Ia tampak jadi seratus kali
lebih bersemangat setelah mendengar aku memaafkannya, padahal tadinya aku
berpikir bahwa aku yang harus meminta maaf lebih dulu. Memang biasanya kan
begitu.
“Joe, aku punya sesuatu....”
“Ya. Aku juga punya sesuatu
yang harus dikerjakan.” Potongnya. “Aku akan menemuimu lagi nanti. Bye....”
“Joe....” cegahku. Tapi
terlambat karena Joe sudah berlalu meninggalkanku dengan cepat. “Aku ingin kau
lihat ini....” lanjutku sambil mengeluarkan selembar kertas dengan tulisan
“JAYLOR” memenuhi setiap garisnya.
“Maaf....” terdengar kata itu
lagi tapi kali ini dari balik punggungku.
Aku segera berbalik. “Ya?” dan...
oh, aku terkesiap! Siapa orang ini? Badannya besar dan kulitnya coklat. Dia
tampak asing di kampus ini.
“Maaf, permisi.” Ucapnya lagi.
“Kau menghalangi jalan, Nona.”
“Oh, iya.” Aku buru-buru
menyingkir. “Silahkan.”
“Terima kasih.” Ucapnya sambil
tersenyum dan melintas di depanku.
Wajahnya asing sekali. Mungkin
aku memang belum pernah melihatnya, atau mungkin aku jarang memperhatikan
sekitar. Tidak mungkin dia anak baru kan? Tentu saja bukan, terakhir kali ada
anak baru itu kan....
“Taylor?” gumamku bertanya pada
diri sendiri.
Aku melangkah cepat−berlari
lebih tepatnya. Tujuanku adalah mengejar orang tadi. Kenapa harus mengejarnya?
Aku juga tidak tahu.
Tapi sialnya, bukan bertemu orang tadi, aku
malah bertemu dengan Abigail.
“Sedang terburu-buru?”
“Ya.” Aku hendak berlari lagi
ketika ingat sesuatu. “Can you help me?”
“As always, Taylor.”
“Apa anak baru itu berkulit
hitam, tinggi dan badannya sedikit berotot−well,
sangat berotot sebenarnya?”
“Kau berkenalan dengannya?”
mata Abigail membulat. “Kau hebat!”
“Jadi itu anak barunya?” pikirku dalam hati. Tentu dia menarik perhatian seluruh
kampus. Kulit hitam. Aku pikir dia lebih tampan dari Joe karena dia berkulit
putih juga. Kalau dia berkulit hitam, dia tidak bisa disandingkan dengan Joe kalau
begitu.
Tapi, ehm, dia manis juga. Dan
tampaknya, dia laki-laki yang tulus....
“Tay?” Abby menggoncang-goncang
punggungku, menyadarkanku dari lamunanku sendiri. “Kau beneran berkenalan
dengannya ya?

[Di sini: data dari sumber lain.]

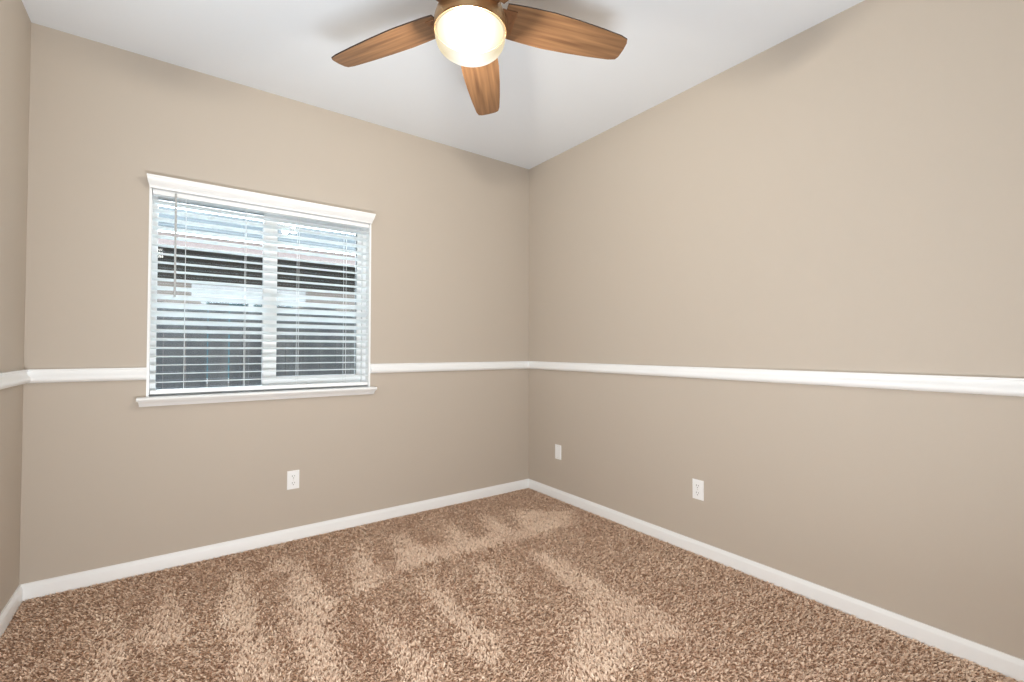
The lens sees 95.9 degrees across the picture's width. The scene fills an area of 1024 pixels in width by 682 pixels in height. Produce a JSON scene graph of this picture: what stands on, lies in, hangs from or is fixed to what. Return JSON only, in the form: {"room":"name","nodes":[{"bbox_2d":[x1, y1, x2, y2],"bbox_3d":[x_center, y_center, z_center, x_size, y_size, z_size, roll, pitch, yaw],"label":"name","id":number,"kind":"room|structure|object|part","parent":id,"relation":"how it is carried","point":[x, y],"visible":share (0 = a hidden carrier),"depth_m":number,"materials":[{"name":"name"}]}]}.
{"room":"empty bedroom","nodes":[
{"label":"empty bedroom","id":0,"kind":"room"},
{"bbox_2d":[0,0,30,612],"bbox_3d":[-1.336,-0.161,0.781,0.160,2.600,3.060,1,-1,-36],"label":"wall","id":1,"kind":"structure","parent":0,"point":[15,23],"depth_m":1.90,"materials":[{"name":"beige paint"}]},
{"bbox_2d":[0,585,22,636],"bbox_3d":[-1.268,1.093,0.810,0.014,0.073,3.060,1,-1,-36],"label":"baseboard","id":2,"kind":"structure","parent":1,"relation":"attached to","point":[16,599],"depth_m":1.90,"materials":[{"name":"white paint"}]},
{"bbox_2d":[0,369,30,389],"bbox_3d":[-1.260,0.138,0.832,0.028,0.062,3.060,1,-1,-36],"label":"chair rail","id":3,"kind":"object","parent":1,"relation":"attached to","point":[19,377],"visible":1,"depth_m":1.86,"materials":[{"name":"white paint"}]},
{"bbox_2d":[19,22,528,584],"bbox_3d":[-1.066,-0.121,2.974,3.186,2.600,0.160,1,-1,-36],"label":"wall","id":4,"kind":"structure","parent":0,"point":[107,479],"depth_m":2.53,"materials":[{"name":"beige paint"}]},
{"bbox_2d":[20,479,527,600],"bbox_3d":[-1.018,1.131,2.881,2.866,0.073,0.014,1,-1,-36],"label":"baseboard","id":5,"kind":"structure","parent":4,"relation":"attached to","point":[40,588],"depth_m":2.53,"materials":[{"name":"white paint"}]},
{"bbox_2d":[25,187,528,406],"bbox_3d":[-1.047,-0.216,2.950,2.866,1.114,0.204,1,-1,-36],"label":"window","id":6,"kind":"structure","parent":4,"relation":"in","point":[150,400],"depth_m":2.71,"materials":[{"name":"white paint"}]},
{"bbox_3d":[-1.378,0.296,2.643,1.197,0.018,0.114,1,-1,-36],"label":"sill","id":7,"kind":"part","parent":6,"relation":"part of","materials":[{"name":"white paint"}]},
{"bbox_2d":[147,173,375,393],"bbox_3d":[-1.371,-0.272,2.652,1.151,1.095,0.115,1,-1,-36],"label":"window blind","id":8,"kind":"object","parent":6,"relation":"attached to","point":[157,182],"visible":1,"depth_m":2.60,"materials":[{"name":"white paint"}]},
{"bbox_3d":[-1.722,-0.249,2.431,0.002,1.006,0.055,1,-1,-36],"label":"ladder cord","id":9,"kind":"part","parent":8,"relation":"part of","materials":[{"name":"white fabric"}]},
{"bbox_3d":[-1.500,-0.246,2.594,0.002,1.006,0.055,1,-1,-36],"label":"ladder cord","id":10,"kind":"part","parent":8,"relation":"part of","materials":[{"name":"white fabric"}]},
{"bbox_3d":[-1.389,0.266,2.666,1.105,0.019,0.050,1,-1,-36],"label":"rail","id":11,"kind":"part","parent":8,"relation":"part of","materials":[{"name":"white plastic"}]},
{"bbox_3d":[-1.279,-0.242,2.756,0.002,1.006,0.055,1,-1,-36],"label":"ladder cord","id":12,"kind":"part","parent":8,"relation":"part of","materials":[{"name":"white fabric"}]},
{"bbox_3d":[-1.057,-0.239,2.918,0.002,1.006,0.055,1,-1,-36],"label":"ladder cord","id":13,"kind":"part","parent":8,"relation":"part of","materials":[{"name":"white fabric"}]},
{"bbox_3d":[-1.237,-0.239,2.887,0.571,1.010,0.042,1,-1,-36],"label":"sliding sash","id":14,"kind":"part","parent":6,"relation":"part of","materials":[{"name":"white plastic"}]},
{"bbox_2d":[287,470,298,489],"bbox_3d":[-1.278,0.812,2.699,0.065,0.107,0.008,1,-1,-36],"label":"electrical outlet","id":15,"kind":"object","parent":4,"relation":"attached to","point":[292,476],"visible":1,"depth_m":2.70,"materials":[{"name":"white plastic"}]},
{"bbox_2d":[22,0,863,168],"bbox_3d":[0.302,-1.482,1.135,3.186,0.060,4.780,1,-1,-36],"label":"ceiling","id":16,"kind":"structure","parent":0,"point":[552,103],"depth_m":2.31,"materials":[{"name":"white paint"}]},
{"bbox_2d":[331,0,626,114],"bbox_3d":[-0.136,-1.236,1.647,1.202,0.414,1.172,1,-1,-36],"label":"ceiling fan","id":17,"kind":"object","parent":16,"relation":"hanging from","point":[472,34],"visible":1,"depth_m":1.75,"materials":[{"name":"brown wood"}]},
{"bbox_3d":[-0.494,-1.172,1.825,0.497,0.006,0.159,-4,9,23],"label":"blade","id":18,"kind":"part","parent":17,"relation":"part of","materials":[{"name":"brown wood"}]},
{"bbox_3d":[-0.151,-1.076,1.677,0.254,0.094,0.254,1,-1,-36],"label":"lamp shade","id":19,"kind":"part","parent":17,"relation":"part of","materials":[{"name":"white glass"}]},
{"bbox_3d":[-0.130,-1.156,2.050,0.159,0.006,0.497,-11,-6,2],"label":"blade","id":20,"kind":"part","parent":17,"relation":"part of","materials":[{"name":"brown wood"}]},
{"bbox_3d":[0.207,-1.179,1.784,0.497,0.006,0.159,2,-13,-16],"label":"blade","id":21,"kind":"part","parent":17,"relation":"part of","materials":[{"name":"brown wood"}]},
{"bbox_2d":[0,489,1017,681],"bbox_3d":[0.296,1.173,1.087,3.186,0.070,4.780,1,-1,-36],"label":"floor","id":22,"kind":"structure","parent":0,"point":[507,655],"depth_m":1.85,"materials":[{"name":"brown carpet"}]},
{"bbox_2d":[0,488,1023,681],"bbox_3d":[-0.109,1.142,1.640,2.837,0.011,3.062,1,-1,-36],"label":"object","id":23,"kind":"structure","parent":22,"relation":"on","point":[409,547],"depth_m":1.94,"materials":[{"name":"beige carpet"}]},
{"bbox_2d":[529,0,1023,659],"bbox_3d":[1.106,-0.123,2.569,0.160,2.600,3.060,1,-1,-36],"label":"wall","id":24,"kind":"structure","parent":0,"point":[847,194],"depth_m":2.07,"materials":[{"name":"beige paint"}]},
{"bbox_2d":[555,444,560,459],"bbox_3d":[0.344,0.829,3.448,0.007,0.107,0.065,1,-1,-36],"label":"blank wall plate","id":25,"kind":"object","parent":24,"relation":"attached to","point":[557,447],"visible":1,"depth_m":3.44,"materials":[{"name":"white plastic"}]},
{"bbox_2d":[692,478,703,500],"bbox_3d":[1.017,0.814,2.528,0.008,0.107,0.065,1,-1,-36],"label":"electrical outlet","id":26,"kind":"object","parent":24,"relation":"attached to","point":[697,485],"visible":1,"depth_m":2.52,"materials":[{"name":"white plastic"}]},
{"bbox_2d":[528,479,1023,681],"bbox_3d":[1.033,1.129,2.495,0.014,0.073,3.060,1,-1,-36],"label":"baseboard","id":27,"kind":"structure","parent":24,"relation":"attached to","point":[1008,665],"depth_m":2.02,"materials":[{"name":"white paint"}]},
{"bbox_2d":[528,361,1023,396],"bbox_3d":[1.029,0.173,2.508,0.028,0.062,3.060,1,-1,-36],"label":"chair rail","id":28,"kind":"object","parent":24,"relation":"attached to","point":[931,383],"visible":1,"depth_m":2.03,"materials":[{"name":"white paint"}]},
{"label":"outside","id":29,"kind":"structure","parent":0,"visible":0},
{"bbox_3d":[-5.260,1.671,8.550,21.000,0.100,13.840,1,-1,-36],"label":"ground","id":30,"kind":"structure","parent":29,"visible":0},
{"bbox_2d":[156,301,354,389],"bbox_3d":[-1.736,0.626,4.311,10.452,1.852,0.151,1,-1,-36],"label":"fence","id":31,"kind":"object","parent":30,"relation":"on","point":[306,365],"visible":0.06,"depth_m":3.82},
{"bbox_2d":[157,206,355,388],"bbox_3d":[-3.497,-0.271,6.353,16.000,3.712,3.840,1,-1,-36],"label":"house","id":32,"kind":"structure","parent":30,"relation":"on","point":[164,258],"depth_m":5.11,"materials":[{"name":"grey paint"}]},
{"bbox_3d":[-2.933,-0.528,5.211,1.122,0.137,0.034,1,-1,-36],"label":"head trim","id":33,"kind":"part","parent":32,"relation":"part of","materials":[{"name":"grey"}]}
]}

Beruntung sekali....” Abigail tampak tidak sabaran.
“Eh, bukan-bukan. Aku hanya
bertemu, tidak sampai berkenalan.”
"Yaaaah, sayang sekali kalau begitu. Padahal aku baru saja ingin bertanya seperti apa rasanya berjabat tangan dengan laki-laki berotot super macho seperti itu.” Abigail tertawa,
larut dalam euforianya sendiri.
Sedetik kemudian bayangan Joe
muncul lagi dalam benakku dan membuatku kembali bersedih. Bukan bersedih karena
apa-apa, aku bersedih karena sadar aku kehilangan banyak waktuku untuk diri
sendiri dan lingkunganku karena terlalu sering memikirkannya. Setiap hariku dan
Joe selalu dipenuhi dengan masalah yang membuatku tidak sempat lagi memikirkannya
yang lain selain dia. Untung Abby orangnya sangat cuek dan sedikit tidak tahu
diri, jadi dia tidak meninggalkanku meski aku nyaris seperti orang bodoh
sekarang.
Yang aku lakukan hanya mematut
diri, berusaha menjadi lebih baik, berusaha terlihat menawan berharap dengan
begitu Joe akan lebih melihatku. Tapi nyatanya dia memang melihatku sejak dulu
tapi tetap sebagai orang yang sama.
Dan kemudian aku sadar... jika
ini semua diteruskan aku bisa saja kehilangan diriku seutuhnya. Aku menatap
Abby yang sedang sibuk dengan urusannya sendiri, memerhatikan caranya
tersenyum, tertawa hingga matanya menyiput, menggerakkan kepalanya... benar
hidup harus seperti itu, sebebas itu. Andaikan belenguku bisa aku lepaskan....
“Joe... aku mencintaimu. Sangat....” pekikku perih dalam hati.